### REQUIREMENT
Please restate every line below exactly, without any pictures.
GIVEN ENTRIES Start Marker
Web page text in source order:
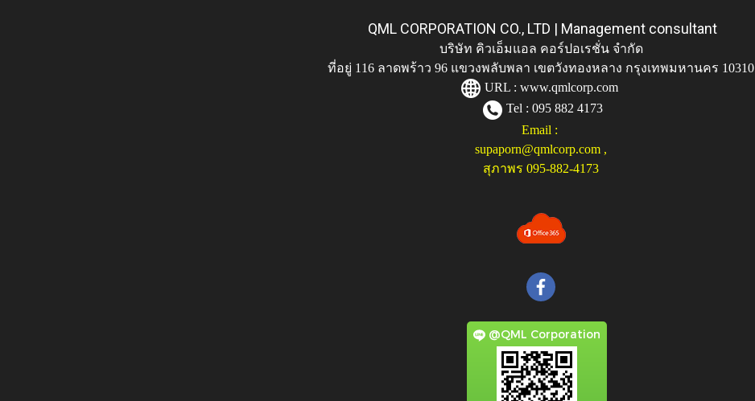
QML CORPORATION CO., LTD | Management consultant
บริษัท คิวเอ็มแอล คอร์ปอเรชั่น จำกัด
ที่อยู่ 116 ลาดพร้าว 96 แขวงพลับพลา เขตวังทองหลาง กรุงเทพมหานคร 10310
URL : www.qmlcorp.com
Tel : 095 882 4173
Email :
supaporn@qmlcorp.com ,
สุภาพร 095-882-4173
@QML Corporation
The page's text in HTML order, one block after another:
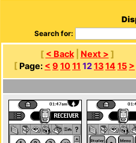
Search for:
[ < Back| Next > ]
[ Page: < 9 1011 12131415 >
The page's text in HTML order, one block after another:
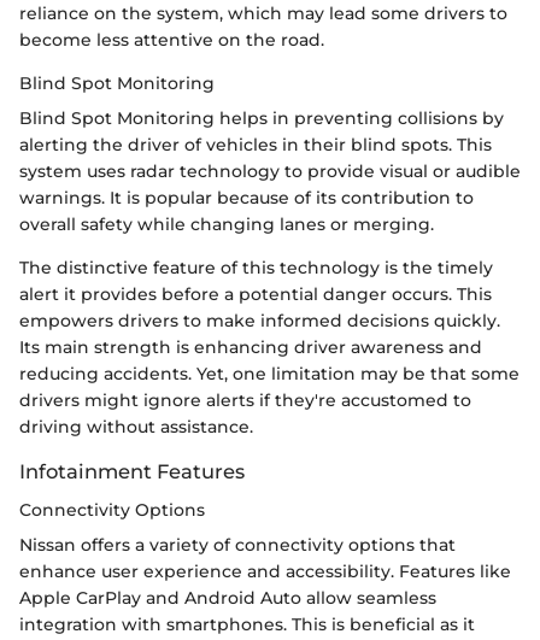
reliance on the system, which may lead some drivers to
become less attentive on the road.
Blind Spot Monitoring
Blind Spot Monitoring helps in preventing collisions by
alerting the driver of vehicles in their blind spots. This
system uses radar technology to provide visual or audible
warnings. It is popular because of its contribution to
overall safety while changing lanes or merging.
The distinctive feature of this technology is the timely
alert it provides before a potential danger occurs. This
empowers drivers to make informed decisions quickly.
Its main strength is enhancing driver awareness and
reducing accidents. Yet, one limitation may be that some
drivers might ignore alerts if they're accustomed to
driving without assistance.
Infotainment Features
Connectivity Options
Nissan offers a variety of connectivity options that
enhance user experience and accessibility. Features like
Apple CarPlay and Android Auto allow seamless
integration with smartphones. This is beneficial as it
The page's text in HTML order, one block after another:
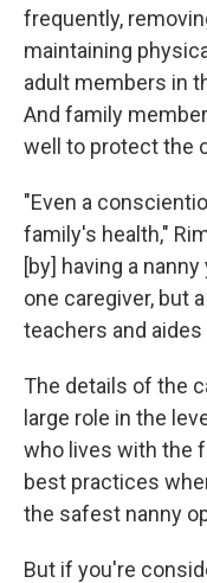
frequently,
maintaining
adult members in
And family
well to protect the
"Even a
family's health,"
[by] having a
one caregiver, but
teachers and
The details of the
large role in the
who lives with the
best practices
the safest nanny
But if you're
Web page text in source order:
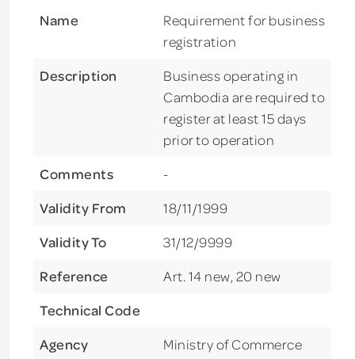
Name
Requirement for business
registration
Description
Business operating in
Cambodia are required to
register at least 15 days
prior to operation
Comments
-
Validity From
18/11/1999
Validity To
31/12/9999
Reference
Art. 14 new, 20 new
Technical Code
Agency
Ministry of Commerce
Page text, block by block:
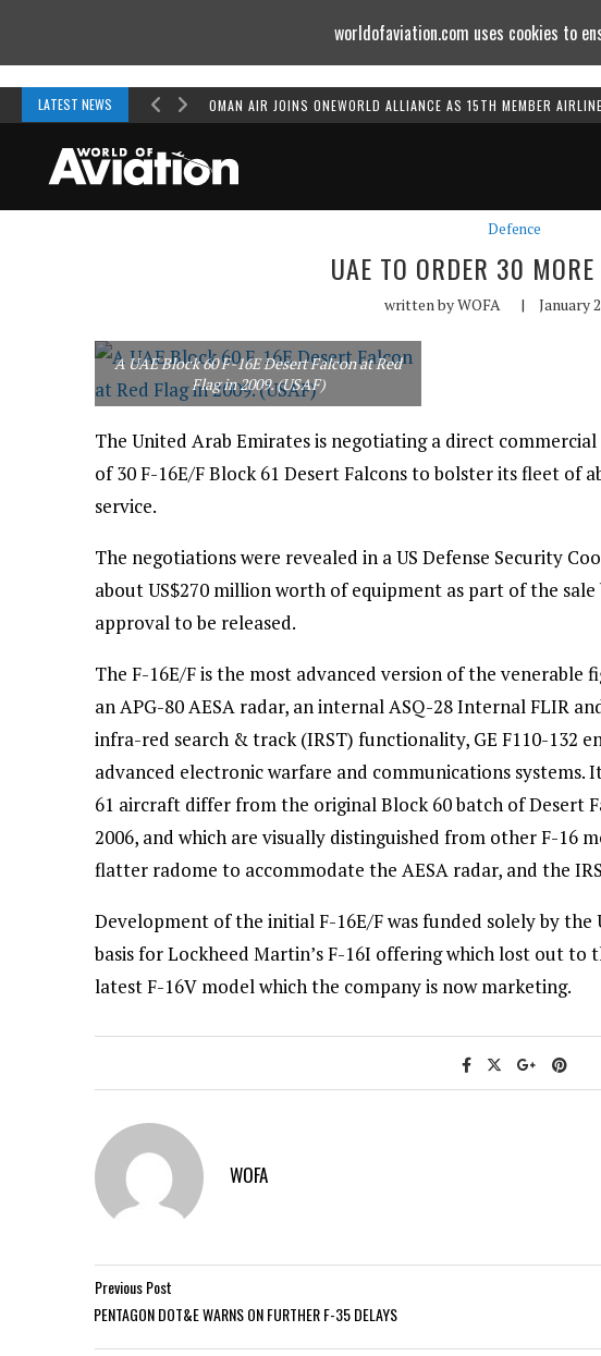
LATEST NEWS OMAN AIR JOINS ONEWORLD ALLIANCE AS 15TH MEMBER AIRLINE
Defence
UAE TO ORDER 30
written byWOFA | January
A UAE Block 60 F-16E Desert Falcon at Red
Flag in 2009. (USAF)
The United Arab Emirates is negotiating a direct
of 30 F-16E/F Block 61 Desert Falcons to bolster its fleet of
service.
The negotiations were revealed in a US Defense Security
about US$270 million worth of equipment as part of the
approval to be released.
The F-16E/F is the most advanced version of the
an APG-80 AESA radar, an internal ASQ-28 Internal FLIR
infra-red search & track (IRST) functionality, GE F110-132
advanced electronic warfare and communications systems.
61 aircraft differ from the original Block 60 batch of Desert
2006, and which are visually distinguished from other F-16
flatter radome to accommodate the AESA radar, and the
Development of the initial F-16E/F was funded solely by
basis for Lockheed Martin’s F-16I offering which lost out to
latest F-16V model which the company is now marketing.
WOFA
Previous Post
PENTAGON DOT&E WARNS ON FURTHER F-35 DELAYS
worldofaviation.com uses cookies to
GIVEN ENTRIES End Marker
### SOLUTION BELOW
Web page text in source order:
QML CORPORATION CO., LTD | Management consultant
บริษัท คิวเอ็มแอล คอร์ปอเรชั่น จำกัด
ที่อยู่ 116 ลาดพร้าว 96 แขวงพลับพลา เขตวังทองหลาง กรุงเทพมหานคร 10310
URL : www.qmlcorp.com
Tel : 095 882 4173
Email :
supaporn@qmlcorp.com ,
สุภาพร 095-882-4173
@QML Corporation
The page's text in HTML order, one block after another:
Search for:
[ < Back| Next > ]
[ Page: < 9 1011 12131415 >
The page's text in HTML order, one block after another:
reliance on the system, which may lead some drivers to
become less attentive on the road.
Blind Spot Monitoring
Blind Spot Monitoring helps in preventing collisions by
alerting the driver of vehicles in their blind spots. This
system uses radar technology to provide visual or audible
warnings. It is popular because of its contribution to
overall safety while changing lanes or merging.
The distinctive feature of this technology is the timely
alert it provides before a potential danger occurs. This
empowers drivers to make informed decisions quickly.
Its main strength is enhancing driver awareness and
reducing accidents. Yet, one limitation may be that some
drivers might ignore alerts if they're accustomed to
driving without assistance.
Infotainment Features
Connectivity Options
Nissan offers a variety of connectivity options that
enhance user experience and accessibility. Features like
Apple CarPlay and Android Auto allow seamless
integration with smartphones. This is beneficial as it
The page's text in HTML order, one block after another:
frequently,
maintaining
adult members in
And family
well to protect the
"Even a
family's health,"
[by] having a
one caregiver, but
teachers and
The details of the
large role in the
who lives with the
best practices
the safest nanny
But if you're
Web page text in source order:
Name
Requirement for business
registration
Description
Business operating in
Cambodia are required to
register at least 15 days
prior to operation
Comments
-
Validity From
18/11/1999
Validity To
31/12/9999
Reference
Art. 14 new, 20 new
Technical Code
Agency
Ministry of Commerce
Page text, block by block:
LATEST NEWS OMAN AIR JOINS ONEWORLD ALLIANCE AS 15TH MEMBER AIRLINE
Defence
UAE TO ORDER 30
written byWOFA | January
A UAE Block 60 F-16E Desert Falcon at Red
Flag in 2009. (USAF)
The United Arab Emirates is negotiating a direct
of 30 F-16E/F Block 61 Desert Falcons to bolster its fleet of
service.
The negotiations were revealed in a US Defense Security
about US$270 million worth of equipment as part of the
approval to be released.
The F-16E/F is the most advanced version of the
an APG-80 AESA radar, an internal ASQ-28 Internal FLIR
infra-red search & track (IRST) functionality, GE F110-132
advanced electronic warfare and communications systems.
61 aircraft differ from the original Block 60 batch of Desert
2006, and which are visually distinguished from other F-16
flatter radome to accommodate the AESA radar, and the
Development of the initial F-16E/F was funded solely by
basis for Lockheed Martin’s F-16I offering which lost out to
latest F-16V model which the company is now marketing.
WOFA
Previous Post
PENTAGON DOT&E WARNS ON FURTHER F-35 DELAYS
worldofaviation.com uses cookies to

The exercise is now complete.